The pictures in the data below are to be omitted; all else must be duplicated exactly.

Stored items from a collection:
============

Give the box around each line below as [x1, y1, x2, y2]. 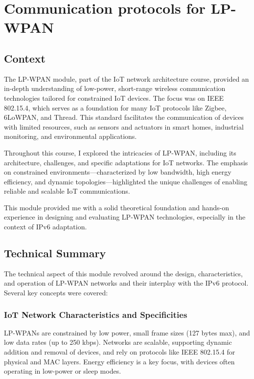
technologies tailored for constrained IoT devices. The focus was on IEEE [4, 92, 224, 103]
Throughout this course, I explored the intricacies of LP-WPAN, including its [4, 147, 236, 157]
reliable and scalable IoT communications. [4, 186, 130, 196]
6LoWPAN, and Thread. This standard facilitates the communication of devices [4, 112, 244, 122]
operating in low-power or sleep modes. [4, 366, 121, 376]
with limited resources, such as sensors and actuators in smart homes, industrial [4, 121, 244, 132]
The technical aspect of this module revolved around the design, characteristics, [4, 268, 243, 278]
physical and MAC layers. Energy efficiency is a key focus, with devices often [4, 356, 235, 366]
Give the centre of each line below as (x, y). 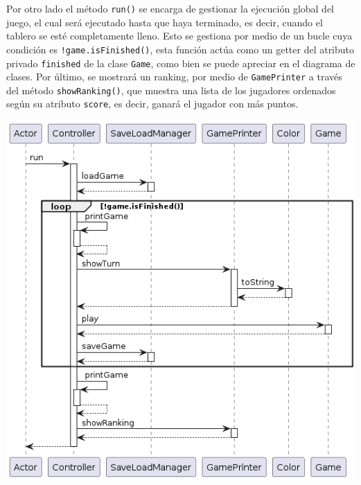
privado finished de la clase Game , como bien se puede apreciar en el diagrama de (181, 63)
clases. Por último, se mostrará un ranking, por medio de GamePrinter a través (174, 77)
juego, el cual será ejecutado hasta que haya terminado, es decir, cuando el (165, 22)
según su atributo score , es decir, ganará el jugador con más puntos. (152, 104)
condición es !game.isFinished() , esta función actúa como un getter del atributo (180, 49)
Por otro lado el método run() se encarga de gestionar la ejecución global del (170, 8)
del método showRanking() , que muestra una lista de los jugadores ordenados (171, 90)
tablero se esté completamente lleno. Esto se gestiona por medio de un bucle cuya (179, 36)
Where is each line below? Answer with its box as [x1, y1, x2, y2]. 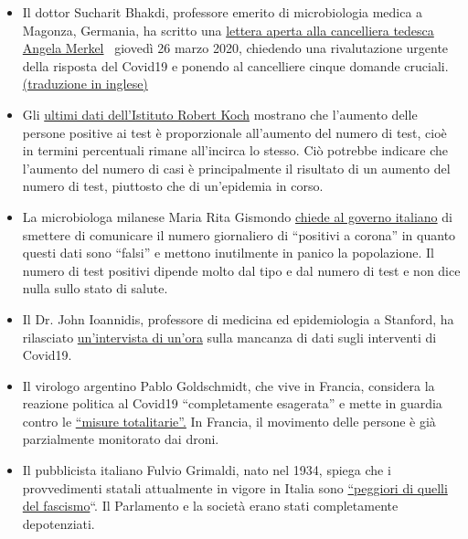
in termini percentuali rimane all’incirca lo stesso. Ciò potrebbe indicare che [22, 141, 448, 160]
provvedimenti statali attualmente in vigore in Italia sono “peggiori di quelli [22, 478, 448, 497]
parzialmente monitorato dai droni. [22, 429, 219, 449]
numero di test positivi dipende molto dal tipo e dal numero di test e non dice [22, 260, 461, 280]
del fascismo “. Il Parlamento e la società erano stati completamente [22, 496, 399, 515]
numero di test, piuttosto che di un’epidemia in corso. [22, 176, 324, 196]
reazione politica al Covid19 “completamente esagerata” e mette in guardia [22, 394, 442, 413]
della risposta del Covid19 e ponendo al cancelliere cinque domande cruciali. [22, 56, 449, 75]
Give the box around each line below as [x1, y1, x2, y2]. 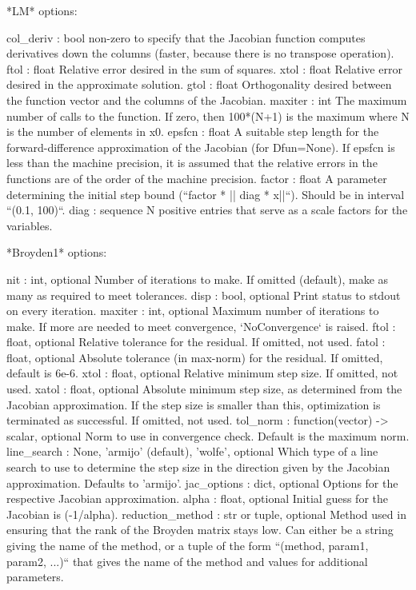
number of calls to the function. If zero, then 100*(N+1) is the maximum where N [6, 107, 410, 124]
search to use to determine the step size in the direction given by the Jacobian [6, 459, 390, 476]
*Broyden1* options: [6, 244, 107, 261]
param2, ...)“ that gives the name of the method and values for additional [6, 552, 368, 569]
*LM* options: [6, 2, 78, 18]
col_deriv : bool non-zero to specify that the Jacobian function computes [6, 29, 366, 46]
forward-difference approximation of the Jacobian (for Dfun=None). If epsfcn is [6, 138, 395, 155]
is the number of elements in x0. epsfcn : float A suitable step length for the [6, 123, 379, 140]
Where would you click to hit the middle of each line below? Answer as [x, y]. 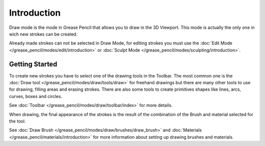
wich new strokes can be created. [43, 34]
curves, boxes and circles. [36, 96]
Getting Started [33, 64]
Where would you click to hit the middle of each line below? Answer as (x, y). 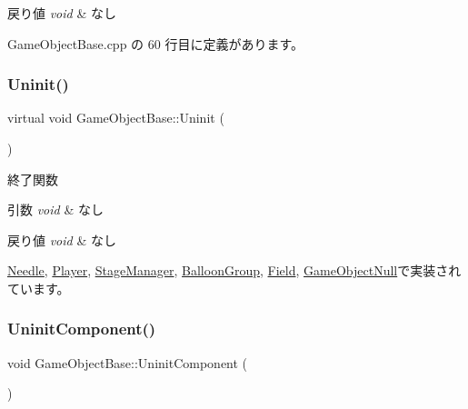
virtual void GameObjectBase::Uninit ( (116, 118)
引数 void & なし (55, 209)
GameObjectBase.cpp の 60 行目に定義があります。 (156, 43)
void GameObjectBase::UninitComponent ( (128, 362)
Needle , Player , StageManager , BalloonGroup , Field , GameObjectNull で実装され (234, 270)
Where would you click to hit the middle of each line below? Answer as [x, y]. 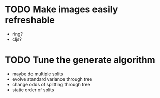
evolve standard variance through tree [52, 79]
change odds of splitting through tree [51, 84]
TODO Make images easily [61, 9]
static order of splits [33, 90]
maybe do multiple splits [38, 74]
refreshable [30, 20]
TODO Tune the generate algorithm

============

• _RESULT BELOW_:
Give the box around each line below as [x1, y1, x2, y2]. 
technologies tailored for constrained IoT devices. The focus was on IEEE [4, 92, 224, 103]
Throughout this course, I explored the intricacies of LP-WPAN, including its [4, 147, 236, 157]
reliable and scalable IoT communications. [4, 186, 130, 196]
6LoWPAN, and Thread. This standard facilitates the communication of devices [4, 112, 244, 122]
operating in low-power or sleep modes. [4, 366, 121, 376]
with limited resources, such as sensors and actuators in smart homes, industrial [4, 121, 244, 132]
The technical aspect of this module revolved around the design, characteristics, [4, 268, 243, 278]
physical and MAC layers. Energy efficiency is a key focus, with devices often [4, 356, 235, 366]
Give the centre of each line below as (x, y). 
privado finished de la clase Game , como bien se puede apreciar en el diagrama de (181, 63)
clases. Por último, se mostrará un ranking, por medio de GamePrinter a través (174, 77)
juego, el cual será ejecutado hasta que haya terminado, es decir, cuando el (165, 22)
según su atributo score , es decir, ganará el jugador con más puntos. (152, 104)
condición es !game.isFinished() , esta función actúa como un getter del atributo (180, 49)
Por otro lado el método run() se encarga de gestionar la ejecución global del (170, 8)
del método showRanking() , que muestra una lista de los jugadores ordenados (171, 90)
tablero se esté completamente lleno. Esto se gestiona por medio de un bucle cuya (179, 36)
Where is each line below? Answer with its box as [x1, y1, x2, y2]. 
in termini percentuali rimane all’incirca lo stesso. Ciò potrebbe indicare che [22, 141, 448, 160]
provvedimenti statali attualmente in vigore in Italia sono “peggiori di quelli [22, 478, 448, 497]
parzialmente monitorato dai droni. [22, 429, 219, 449]
numero di test positivi dipende molto dal tipo e dal numero di test e non dice [22, 260, 461, 280]
del fascismo “. Il Parlamento e la società erano stati completamente [22, 496, 399, 515]
numero di test, piuttosto che di un’epidemia in corso. [22, 176, 324, 196]
reazione politica al Covid19 “completamente esagerata” e mette in guardia [22, 394, 442, 413]
della risposta del Covid19 e ponendo al cancelliere cinque domande cruciali. [22, 56, 449, 75]
Give the box around each line below as [x1, y1, x2, y2]. 
number of calls to the function. If zero, then 100*(N+1) is the maximum where N [6, 107, 410, 124]
search to use to determine the step size in the direction given by the Jacobian [6, 459, 390, 476]
*Broyden1* options: [6, 244, 107, 261]
param2, ...)“ that gives the name of the method and values for additional [6, 552, 368, 569]
*LM* options: [6, 2, 78, 18]
col_deriv : bool non-zero to specify that the Jacobian function computes [6, 29, 366, 46]
forward-difference approximation of the Jacobian (for Dfun=None). If epsfcn is [6, 138, 395, 155]
is the number of elements in x0. epsfcn : float A suitable step length for the [6, 123, 379, 140]
Where would you click to hit the middle of each line below? Answer as [x, y]. 
wich new strokes can be created. [43, 34]
curves, boxes and circles. [36, 96]
Getting Started [33, 64]
Where would you click to hit the middle of each line below? Answer as (x, y). 
virtual void GameObjectBase::Uninit ( (116, 118)
引数 void & なし (55, 209)
GameObjectBase.cpp の 60 行目に定義があります。 (156, 43)
void GameObjectBase::UninitComponent ( (128, 362)
Needle , Player , StageManager , BalloonGroup , Field , GameObjectNull で実装され (234, 270)
Where would you click to hit the middle of each line below? Answer as [x, y]. 
evolve standard variance through tree [52, 79]
change odds of splitting through tree [51, 84]
TODO Make images easily [61, 9]
static order of splits [33, 90]
maybe do multiple splits [38, 74]
refreshable [30, 20]
TODO Tune the generate algorithm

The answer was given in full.